Elle venait de s’arrêter dans ce but, quand Henriette la remarqua. Elle passa ses deux mains sur son front brûlé par le soleil et écarta de son visage les cheveux qui le couvraient ; elle laissa voir alors des traits empreints d’une beauté insouciante et sauvage, d’une résolution hardie et dépravée, prête à défier bien d’autres obstacles que la pluie ou le mauvais temps, d’une insensibilité parfaite à tout ce qui pouvait lui tomber sur la tête du ciel ou d’ailleurs : sa vue toucha le cœur de celle qui la regardait passer : n’était-ce pas une femme, comme elle ?

Elle pensa à cette âme aussi déchirée, aussi souillée au dedans peut-être que ses vêtements extérieurs, aussi endurcie que son corps ; elle pensa à tous les dons que le ciel avait répandus sur cette créature, et qui avaient été jetés aux vents comme ses cheveux épars ; elle pensa à cette belle ruine fouettée par la pluie et l’orage au déclin du jour.

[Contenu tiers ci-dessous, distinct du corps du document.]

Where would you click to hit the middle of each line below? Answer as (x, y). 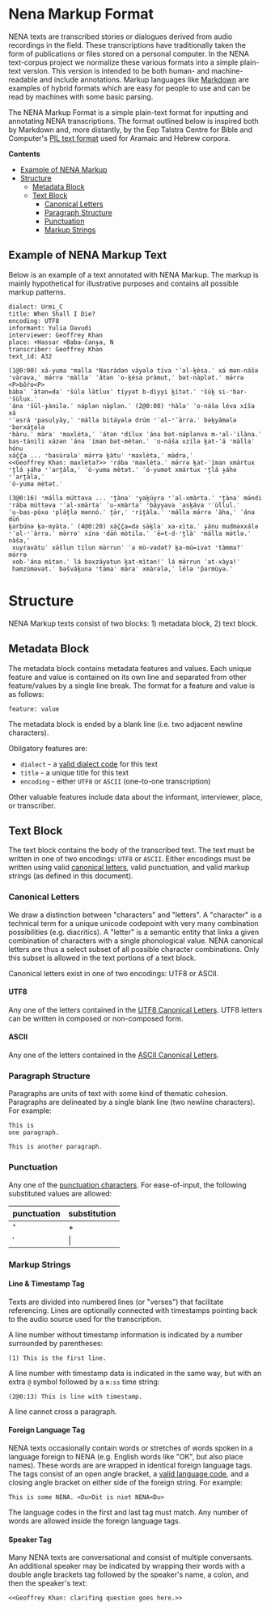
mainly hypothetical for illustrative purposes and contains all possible (123, 283)
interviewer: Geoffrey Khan (56, 335)
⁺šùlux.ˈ (23, 399)
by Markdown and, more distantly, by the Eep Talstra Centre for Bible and (131, 130)
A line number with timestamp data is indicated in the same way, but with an (135, 1373)
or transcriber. (32, 805)
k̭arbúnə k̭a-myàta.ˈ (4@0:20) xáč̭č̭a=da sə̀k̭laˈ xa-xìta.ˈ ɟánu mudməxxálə (133, 526)
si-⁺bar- (233, 392)
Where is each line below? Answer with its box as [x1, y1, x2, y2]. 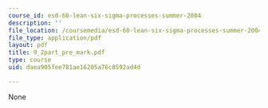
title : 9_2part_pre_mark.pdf [8, 48, 105, 56]
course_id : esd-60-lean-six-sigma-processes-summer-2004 [8, 11, 202, 20]
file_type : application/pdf [8, 33, 102, 42]
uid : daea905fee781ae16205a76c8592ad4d [8, 64, 141, 71]
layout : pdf [8, 41, 48, 49]
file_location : [8, 26, 59, 34]
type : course [8, 56, 52, 64]
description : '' [8, 19, 62, 27]
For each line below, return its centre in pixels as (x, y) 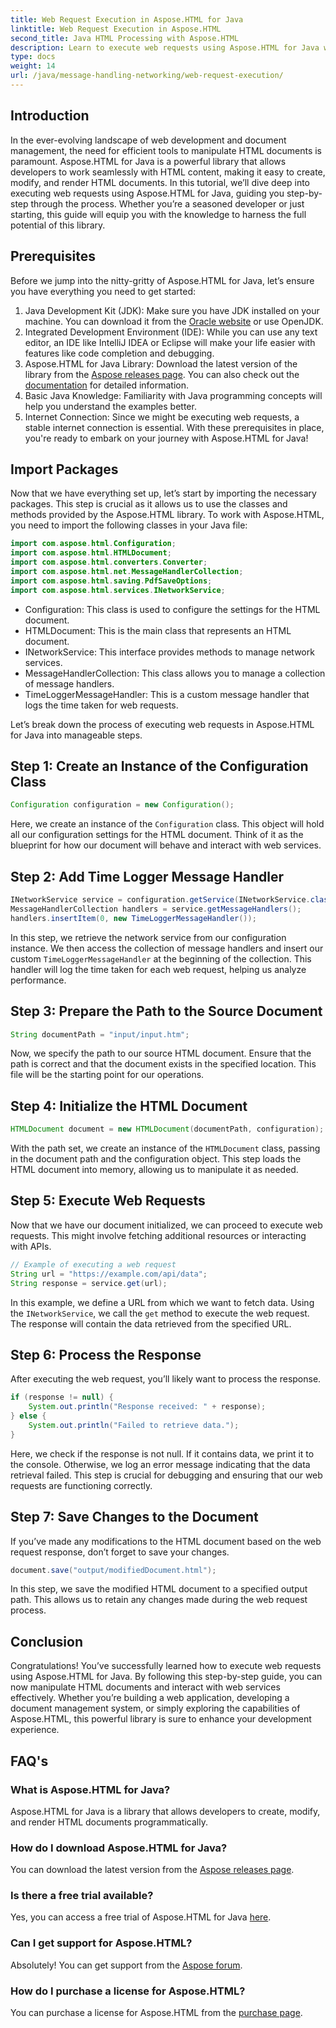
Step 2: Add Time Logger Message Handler (147, 876)
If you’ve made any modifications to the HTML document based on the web (166, 1541)
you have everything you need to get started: (103, 291)
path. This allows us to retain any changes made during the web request (159, 1600)
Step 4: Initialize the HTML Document (129, 1106)
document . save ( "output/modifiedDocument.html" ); (113, 1570)
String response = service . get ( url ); (89, 1283)
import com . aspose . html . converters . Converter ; (109, 562)
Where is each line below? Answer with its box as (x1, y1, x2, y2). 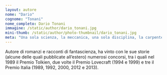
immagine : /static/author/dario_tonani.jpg (5, 26, 97, 31)
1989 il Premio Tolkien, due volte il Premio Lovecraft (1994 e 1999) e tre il (5, 59, 154, 65)
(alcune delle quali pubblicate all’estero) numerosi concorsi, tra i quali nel (5, 54, 155, 60)
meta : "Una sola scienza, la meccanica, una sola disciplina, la (5, 35, 143, 40)
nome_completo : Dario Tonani (5, 21, 66, 26)
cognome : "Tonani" (5, 16, 43, 21)
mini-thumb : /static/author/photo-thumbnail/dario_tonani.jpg (5, 30, 137, 35)
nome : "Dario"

En pensant à tout cela, elle ne se détourna pas avec indignation, ce que font trop souvent des femmes tendres et compatissantes, à ce qu’on dit ; elle la plaignit seulement.

Sa sœur déchue continua sa route, regardant au loin devant elle, et cherchant à percer le brouillard qui enveloppait la ville. De temps en temps, elle jetait un coup d’œil égaré et inquiet de chaque côté du chemin. Quoique son pas fût ferme et courageux, elle était fatiguée et, après un moment d’irrésolution, elle s’assit sur un tas de pierres, sans chercher à s’abriter contre la pluie.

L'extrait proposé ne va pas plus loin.